**What you will do**
Transcribe exactly the lines from the one holding "การเชื่อมแบบกึ่งอัตโนมัติ (Semi-Automatic Welding)" to the end of the data below, including both of those lines and no others.

[Saved entries]
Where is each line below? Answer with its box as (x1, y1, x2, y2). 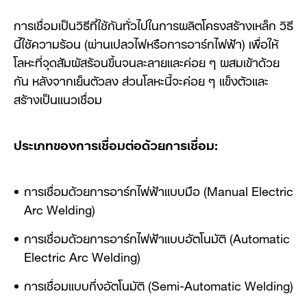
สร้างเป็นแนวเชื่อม (14, 86, 102, 110)
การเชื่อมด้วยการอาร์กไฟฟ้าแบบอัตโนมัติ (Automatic (24, 225, 290, 249)
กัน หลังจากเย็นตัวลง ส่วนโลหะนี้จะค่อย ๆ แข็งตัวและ (14, 67, 269, 91)
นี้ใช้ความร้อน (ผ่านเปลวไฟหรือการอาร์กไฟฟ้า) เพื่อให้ (14, 30, 278, 54)
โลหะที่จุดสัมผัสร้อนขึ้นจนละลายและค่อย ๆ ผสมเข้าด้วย (14, 49, 280, 73)
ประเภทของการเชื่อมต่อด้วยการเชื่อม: (14, 132, 218, 156)
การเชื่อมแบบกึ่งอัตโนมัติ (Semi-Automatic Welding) (24, 272, 293, 296)
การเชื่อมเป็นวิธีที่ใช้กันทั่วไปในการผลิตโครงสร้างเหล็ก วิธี (14, 12, 293, 36)

**Exercise response**
การเชื่อมแบบกึ่งอัตโนมัติ (Semi-Automatic Welding) (24, 272, 293, 296)
การเชื่อมเป็นวิธีที่ใช้กันทั่วไปในการผลิตโครงสร้างเหล็ก วิธี (14, 12, 293, 36)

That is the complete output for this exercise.